Parrotfish poop

Giovanna Fasanelli | VOLUME 31, ISSUE 3

The fine sand on a tropical beach might be more than you bargained for …

You’re enjoying a romantic stroll along the fine, white sandy beach of your dream holiday resort, the glow of the setting sun bathing your smiling faces. Encountering a young child happily humming to itself while putting the finishing touches to a sandcastle, you remark upon the fine nature of the creation. The child responds nonchalantly: “Yes … fish poo makes a great building material!”

You’ve discovered the unromantic truth: most of the sand caressing your toes has been pooped out by parrotfish.

Parrotfish inhabit all shallow tropical and subtropical oceans of the world. To fishermen, they’re known for their tasty flesh and, to underwater divers and snorkelers, for their astounding colours.

Like cattle are to grassland, so are parrotfish to a reef. Any form of algae, or coral covered in algae – or anything that photosynthesises, for that matter – is in serious danger of becoming parrotfish food. As these voracious grazers move throughout the reef, they use their hardened, beak-like teeth to scrape algae off the substrate and, in doing so, collect layers and chunks of the reef itself. Once their pharyngeal mill (a special grinding apparatus in the throat) has suitably ground the hard calcium carbonate into cement-like ooze, it passes through the extensive digestive tract, which extracts the nutrient-rich, living material. Then the parrotfish releases the ‘cleaned’ reef powder into the water column – some of it makes its way, through incessant wave and wind action over time, onto your dream beach.

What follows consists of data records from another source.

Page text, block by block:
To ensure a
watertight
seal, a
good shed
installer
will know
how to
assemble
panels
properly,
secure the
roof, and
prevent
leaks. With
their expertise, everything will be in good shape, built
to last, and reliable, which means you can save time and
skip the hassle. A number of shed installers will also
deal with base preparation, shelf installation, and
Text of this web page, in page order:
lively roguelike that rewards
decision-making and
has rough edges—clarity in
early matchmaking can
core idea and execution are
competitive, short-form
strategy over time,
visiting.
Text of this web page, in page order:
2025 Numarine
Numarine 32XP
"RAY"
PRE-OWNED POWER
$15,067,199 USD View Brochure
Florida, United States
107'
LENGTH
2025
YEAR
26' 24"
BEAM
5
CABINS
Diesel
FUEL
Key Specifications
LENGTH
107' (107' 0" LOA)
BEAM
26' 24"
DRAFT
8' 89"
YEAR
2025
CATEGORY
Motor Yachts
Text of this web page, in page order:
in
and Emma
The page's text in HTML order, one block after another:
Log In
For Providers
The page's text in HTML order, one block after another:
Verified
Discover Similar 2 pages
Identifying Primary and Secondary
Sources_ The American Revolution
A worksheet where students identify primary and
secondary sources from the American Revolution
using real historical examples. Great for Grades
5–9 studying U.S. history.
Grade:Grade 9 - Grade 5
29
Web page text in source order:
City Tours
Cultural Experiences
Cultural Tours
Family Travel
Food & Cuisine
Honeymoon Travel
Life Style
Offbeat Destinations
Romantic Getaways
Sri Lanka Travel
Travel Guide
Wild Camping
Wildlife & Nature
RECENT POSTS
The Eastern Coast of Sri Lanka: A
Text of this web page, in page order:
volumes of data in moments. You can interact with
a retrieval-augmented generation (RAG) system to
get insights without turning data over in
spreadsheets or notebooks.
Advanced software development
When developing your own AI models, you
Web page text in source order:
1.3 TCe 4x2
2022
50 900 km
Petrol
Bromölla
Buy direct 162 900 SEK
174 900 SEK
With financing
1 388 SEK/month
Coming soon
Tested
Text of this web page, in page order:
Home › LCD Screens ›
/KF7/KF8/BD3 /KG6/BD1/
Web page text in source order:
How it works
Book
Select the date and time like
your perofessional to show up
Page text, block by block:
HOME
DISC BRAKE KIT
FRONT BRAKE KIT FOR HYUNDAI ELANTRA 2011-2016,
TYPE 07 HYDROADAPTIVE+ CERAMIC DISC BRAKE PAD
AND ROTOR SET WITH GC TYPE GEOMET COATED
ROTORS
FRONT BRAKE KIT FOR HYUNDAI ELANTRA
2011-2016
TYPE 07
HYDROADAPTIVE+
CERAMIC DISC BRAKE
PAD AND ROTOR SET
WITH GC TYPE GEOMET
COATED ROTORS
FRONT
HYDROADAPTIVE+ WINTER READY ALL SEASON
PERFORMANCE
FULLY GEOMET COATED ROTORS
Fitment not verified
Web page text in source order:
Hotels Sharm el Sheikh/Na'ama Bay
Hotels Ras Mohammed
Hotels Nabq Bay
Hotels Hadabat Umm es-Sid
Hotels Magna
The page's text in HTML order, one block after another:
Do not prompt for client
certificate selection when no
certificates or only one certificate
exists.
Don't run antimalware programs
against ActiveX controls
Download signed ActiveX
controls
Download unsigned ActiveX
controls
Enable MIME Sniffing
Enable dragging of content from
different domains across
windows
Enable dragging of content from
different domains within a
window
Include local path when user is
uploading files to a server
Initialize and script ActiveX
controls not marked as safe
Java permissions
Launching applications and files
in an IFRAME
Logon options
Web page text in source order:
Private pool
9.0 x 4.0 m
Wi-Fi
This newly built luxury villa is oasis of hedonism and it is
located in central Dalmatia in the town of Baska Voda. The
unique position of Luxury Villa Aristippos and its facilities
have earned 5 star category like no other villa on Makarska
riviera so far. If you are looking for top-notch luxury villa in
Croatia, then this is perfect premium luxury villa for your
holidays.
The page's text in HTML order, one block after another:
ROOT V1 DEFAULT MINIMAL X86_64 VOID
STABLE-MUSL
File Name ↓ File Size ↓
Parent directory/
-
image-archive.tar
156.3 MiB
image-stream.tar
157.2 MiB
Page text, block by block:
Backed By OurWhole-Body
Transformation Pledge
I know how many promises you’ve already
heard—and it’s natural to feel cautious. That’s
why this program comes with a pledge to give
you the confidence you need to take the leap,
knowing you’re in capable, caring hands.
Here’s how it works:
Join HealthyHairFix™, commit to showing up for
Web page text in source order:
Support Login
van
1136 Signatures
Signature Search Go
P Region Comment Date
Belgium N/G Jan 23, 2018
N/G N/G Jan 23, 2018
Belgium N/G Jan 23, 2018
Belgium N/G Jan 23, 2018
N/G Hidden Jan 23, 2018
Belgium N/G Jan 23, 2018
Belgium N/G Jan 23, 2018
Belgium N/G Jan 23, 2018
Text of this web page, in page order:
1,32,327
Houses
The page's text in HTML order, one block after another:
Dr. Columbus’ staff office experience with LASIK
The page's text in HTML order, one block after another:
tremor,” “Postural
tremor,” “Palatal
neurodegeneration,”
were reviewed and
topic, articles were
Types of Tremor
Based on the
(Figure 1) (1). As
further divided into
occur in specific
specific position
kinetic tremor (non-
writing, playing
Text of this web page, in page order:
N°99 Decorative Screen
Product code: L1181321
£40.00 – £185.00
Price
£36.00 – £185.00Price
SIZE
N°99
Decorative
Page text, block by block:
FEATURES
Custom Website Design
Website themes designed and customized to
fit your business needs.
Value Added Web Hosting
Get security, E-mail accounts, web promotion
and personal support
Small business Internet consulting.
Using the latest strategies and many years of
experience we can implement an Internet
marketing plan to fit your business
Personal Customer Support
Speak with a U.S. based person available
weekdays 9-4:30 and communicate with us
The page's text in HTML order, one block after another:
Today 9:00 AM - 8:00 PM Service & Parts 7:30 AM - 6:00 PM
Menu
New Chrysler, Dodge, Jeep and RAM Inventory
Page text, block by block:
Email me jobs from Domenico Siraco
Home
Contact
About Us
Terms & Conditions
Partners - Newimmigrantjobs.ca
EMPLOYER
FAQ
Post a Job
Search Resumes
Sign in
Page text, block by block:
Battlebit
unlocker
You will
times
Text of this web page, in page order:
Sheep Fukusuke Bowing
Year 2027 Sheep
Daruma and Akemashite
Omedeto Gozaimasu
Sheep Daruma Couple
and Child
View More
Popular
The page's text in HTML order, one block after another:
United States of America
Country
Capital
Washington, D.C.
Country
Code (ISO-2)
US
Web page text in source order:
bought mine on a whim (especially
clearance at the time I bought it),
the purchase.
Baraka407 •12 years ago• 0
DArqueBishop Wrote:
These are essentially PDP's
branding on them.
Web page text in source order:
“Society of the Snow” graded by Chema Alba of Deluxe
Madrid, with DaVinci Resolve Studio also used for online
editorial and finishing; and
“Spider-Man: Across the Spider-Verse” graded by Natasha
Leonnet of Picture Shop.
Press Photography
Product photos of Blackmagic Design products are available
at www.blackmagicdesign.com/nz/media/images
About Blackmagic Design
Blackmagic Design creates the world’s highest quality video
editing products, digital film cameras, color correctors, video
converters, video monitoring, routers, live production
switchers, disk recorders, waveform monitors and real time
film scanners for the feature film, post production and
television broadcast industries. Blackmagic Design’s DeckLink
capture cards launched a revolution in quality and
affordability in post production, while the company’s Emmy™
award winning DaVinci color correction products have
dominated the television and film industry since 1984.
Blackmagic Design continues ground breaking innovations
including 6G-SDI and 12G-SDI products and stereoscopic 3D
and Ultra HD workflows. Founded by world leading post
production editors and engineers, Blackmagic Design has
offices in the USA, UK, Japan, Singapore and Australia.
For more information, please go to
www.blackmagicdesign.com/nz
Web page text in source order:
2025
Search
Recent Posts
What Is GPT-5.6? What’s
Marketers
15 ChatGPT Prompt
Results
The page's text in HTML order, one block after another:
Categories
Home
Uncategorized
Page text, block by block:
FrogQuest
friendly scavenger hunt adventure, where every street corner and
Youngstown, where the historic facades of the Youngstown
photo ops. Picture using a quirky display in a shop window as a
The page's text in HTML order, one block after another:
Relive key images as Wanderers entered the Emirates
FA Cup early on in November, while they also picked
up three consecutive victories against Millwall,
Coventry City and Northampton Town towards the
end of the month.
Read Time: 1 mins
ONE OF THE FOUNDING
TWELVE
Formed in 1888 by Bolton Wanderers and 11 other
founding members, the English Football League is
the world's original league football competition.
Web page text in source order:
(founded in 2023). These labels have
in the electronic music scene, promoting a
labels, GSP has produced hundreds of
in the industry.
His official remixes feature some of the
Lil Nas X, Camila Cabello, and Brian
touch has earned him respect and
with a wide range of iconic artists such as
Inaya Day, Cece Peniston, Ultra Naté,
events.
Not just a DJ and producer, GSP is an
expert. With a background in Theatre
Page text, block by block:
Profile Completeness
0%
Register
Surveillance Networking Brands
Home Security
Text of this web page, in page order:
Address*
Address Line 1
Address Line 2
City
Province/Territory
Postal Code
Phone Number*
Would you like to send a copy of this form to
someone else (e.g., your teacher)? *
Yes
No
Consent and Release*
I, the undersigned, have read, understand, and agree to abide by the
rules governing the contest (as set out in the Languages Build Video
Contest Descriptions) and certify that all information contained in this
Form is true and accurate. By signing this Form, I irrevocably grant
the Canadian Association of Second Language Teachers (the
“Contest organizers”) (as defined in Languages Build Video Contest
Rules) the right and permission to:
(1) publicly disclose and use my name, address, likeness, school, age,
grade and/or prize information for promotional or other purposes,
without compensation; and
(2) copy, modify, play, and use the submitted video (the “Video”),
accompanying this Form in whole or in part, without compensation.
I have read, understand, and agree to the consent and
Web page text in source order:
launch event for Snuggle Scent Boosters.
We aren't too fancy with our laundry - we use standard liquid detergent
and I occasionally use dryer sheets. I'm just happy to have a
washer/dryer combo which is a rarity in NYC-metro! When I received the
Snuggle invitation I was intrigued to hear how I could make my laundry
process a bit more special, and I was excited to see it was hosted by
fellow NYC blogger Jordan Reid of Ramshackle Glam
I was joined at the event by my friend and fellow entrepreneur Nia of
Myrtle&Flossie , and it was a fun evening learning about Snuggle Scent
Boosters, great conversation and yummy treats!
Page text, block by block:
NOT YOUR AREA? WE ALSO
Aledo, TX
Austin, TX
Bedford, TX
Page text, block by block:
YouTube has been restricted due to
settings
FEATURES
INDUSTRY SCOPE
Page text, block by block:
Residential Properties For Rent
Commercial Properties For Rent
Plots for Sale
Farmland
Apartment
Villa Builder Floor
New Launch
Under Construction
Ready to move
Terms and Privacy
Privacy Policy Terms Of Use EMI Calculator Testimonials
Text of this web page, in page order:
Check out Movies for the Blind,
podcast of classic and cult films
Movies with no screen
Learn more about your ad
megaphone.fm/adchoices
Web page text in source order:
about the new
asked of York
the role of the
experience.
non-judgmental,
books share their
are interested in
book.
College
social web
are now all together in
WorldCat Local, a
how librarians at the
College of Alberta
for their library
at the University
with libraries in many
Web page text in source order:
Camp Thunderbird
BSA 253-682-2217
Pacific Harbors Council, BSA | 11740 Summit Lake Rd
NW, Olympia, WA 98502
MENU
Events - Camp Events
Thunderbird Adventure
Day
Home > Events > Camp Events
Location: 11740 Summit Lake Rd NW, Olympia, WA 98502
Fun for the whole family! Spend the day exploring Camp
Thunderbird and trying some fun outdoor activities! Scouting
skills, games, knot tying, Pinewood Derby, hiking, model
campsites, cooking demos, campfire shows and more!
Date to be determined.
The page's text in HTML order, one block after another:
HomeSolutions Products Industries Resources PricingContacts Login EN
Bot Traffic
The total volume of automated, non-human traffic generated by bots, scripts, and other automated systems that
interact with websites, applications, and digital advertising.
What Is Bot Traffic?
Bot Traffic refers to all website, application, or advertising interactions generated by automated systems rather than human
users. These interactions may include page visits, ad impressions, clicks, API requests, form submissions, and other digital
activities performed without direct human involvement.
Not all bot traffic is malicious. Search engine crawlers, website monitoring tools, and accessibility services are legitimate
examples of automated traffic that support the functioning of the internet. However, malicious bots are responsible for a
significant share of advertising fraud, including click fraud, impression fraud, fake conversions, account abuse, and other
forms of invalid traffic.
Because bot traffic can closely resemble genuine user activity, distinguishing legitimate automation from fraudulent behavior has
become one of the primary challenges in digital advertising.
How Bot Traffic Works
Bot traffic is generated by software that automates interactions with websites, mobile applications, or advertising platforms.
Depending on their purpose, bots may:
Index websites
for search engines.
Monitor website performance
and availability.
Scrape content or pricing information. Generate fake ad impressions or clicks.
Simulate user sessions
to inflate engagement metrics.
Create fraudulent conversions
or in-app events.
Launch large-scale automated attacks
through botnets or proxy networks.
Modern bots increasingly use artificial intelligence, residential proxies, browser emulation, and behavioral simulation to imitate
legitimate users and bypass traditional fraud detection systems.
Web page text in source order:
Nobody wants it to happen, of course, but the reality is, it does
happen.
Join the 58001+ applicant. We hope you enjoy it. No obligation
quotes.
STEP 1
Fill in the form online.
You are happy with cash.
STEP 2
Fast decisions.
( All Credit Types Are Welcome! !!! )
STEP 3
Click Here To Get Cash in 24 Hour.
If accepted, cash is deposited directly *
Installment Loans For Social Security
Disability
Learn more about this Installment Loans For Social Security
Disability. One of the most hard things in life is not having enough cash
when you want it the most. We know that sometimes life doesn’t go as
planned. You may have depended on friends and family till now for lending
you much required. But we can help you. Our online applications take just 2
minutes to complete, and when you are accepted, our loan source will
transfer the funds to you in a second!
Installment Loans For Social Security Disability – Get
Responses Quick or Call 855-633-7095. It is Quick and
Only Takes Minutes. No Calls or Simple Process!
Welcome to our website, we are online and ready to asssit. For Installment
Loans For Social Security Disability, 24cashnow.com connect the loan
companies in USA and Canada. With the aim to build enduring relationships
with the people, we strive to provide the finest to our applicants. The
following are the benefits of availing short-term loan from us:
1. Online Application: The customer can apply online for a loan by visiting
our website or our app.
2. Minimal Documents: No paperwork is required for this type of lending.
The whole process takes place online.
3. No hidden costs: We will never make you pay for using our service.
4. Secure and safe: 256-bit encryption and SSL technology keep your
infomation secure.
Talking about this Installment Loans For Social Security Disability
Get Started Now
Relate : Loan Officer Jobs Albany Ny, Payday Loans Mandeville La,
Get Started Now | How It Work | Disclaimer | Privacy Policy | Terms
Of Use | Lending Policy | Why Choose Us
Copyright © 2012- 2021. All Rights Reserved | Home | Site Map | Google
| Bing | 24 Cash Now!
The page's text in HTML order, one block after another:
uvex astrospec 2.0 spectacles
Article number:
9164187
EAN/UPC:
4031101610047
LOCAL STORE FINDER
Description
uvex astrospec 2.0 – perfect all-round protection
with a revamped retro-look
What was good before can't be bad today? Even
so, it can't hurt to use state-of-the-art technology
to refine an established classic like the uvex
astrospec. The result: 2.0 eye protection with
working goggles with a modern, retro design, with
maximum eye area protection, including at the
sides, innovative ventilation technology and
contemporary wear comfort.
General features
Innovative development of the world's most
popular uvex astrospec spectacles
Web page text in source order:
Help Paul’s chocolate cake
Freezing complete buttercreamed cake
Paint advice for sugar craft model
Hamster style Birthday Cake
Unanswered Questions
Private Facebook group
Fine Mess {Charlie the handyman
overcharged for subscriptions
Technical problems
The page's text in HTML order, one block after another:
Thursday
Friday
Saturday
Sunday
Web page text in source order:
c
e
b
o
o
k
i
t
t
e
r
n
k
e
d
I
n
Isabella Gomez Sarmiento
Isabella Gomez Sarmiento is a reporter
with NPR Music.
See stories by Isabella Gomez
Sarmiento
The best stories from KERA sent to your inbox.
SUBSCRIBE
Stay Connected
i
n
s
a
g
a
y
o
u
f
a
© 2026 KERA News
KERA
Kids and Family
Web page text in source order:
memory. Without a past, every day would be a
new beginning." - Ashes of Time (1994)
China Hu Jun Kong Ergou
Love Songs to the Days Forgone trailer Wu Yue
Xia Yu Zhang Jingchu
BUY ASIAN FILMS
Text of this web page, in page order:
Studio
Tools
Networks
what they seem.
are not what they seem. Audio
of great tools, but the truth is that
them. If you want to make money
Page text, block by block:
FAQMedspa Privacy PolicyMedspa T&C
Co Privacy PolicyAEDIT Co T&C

The bumphead, or humphead, parrotfish (Bolbometopon muricatum) is the ‘Big’ Bill Cavubati of the reef fish world. At 46kg and 1.3m length, it is the largest of the 80 or so species in the Scaridae family. Competing males can be seen smashing their scarred, bulbous heads together in showdowns of brute strength. Unfortunately, these huge fish are targeted by fishermen throughout their range in the Pacific and Indian Oceans, which makes finding them rather challenging. Protection within marine reserves has enabled impressive schools to form – a sight to behold and well worth seeking out as an underwater observer.

Usually, their presence is heard before it is seen, as the collective crunching sound of dozens of these heavyweight fish is very audible. Like a band of careless marauders, they move over the reef, smashing their heads into the substrate while biting, scraping and snapping off thumb-sized pieces of coral. When they excrete the remains, the clouds of crushed reef particles fall through the water column like spilt milk. It is estimated that an individual bumphead parrotfish can consume and excrete over five tons of coral each year. As such, they’re one of the reef’s most important agents of bioerosion.

Another unromantic truth about parrotfish is that they are classic models for sex change. A female can undergo a radical transformation, during which her gonads switch from featuring ovaries, to testes. She grows bigger, more muscular and, in many cases, ends up looking completely different … so much so that you may think she-turned-he was a different species altogether.

In many parrotfish societies, a large, flashy-looking male dominates a harem of females, but if something were to happen to him a female, or subordinate male, will undergo the necessary morphological changes to take his place.

So, with all this in mind … will those romantic, tropical beach strolls ever be the same again?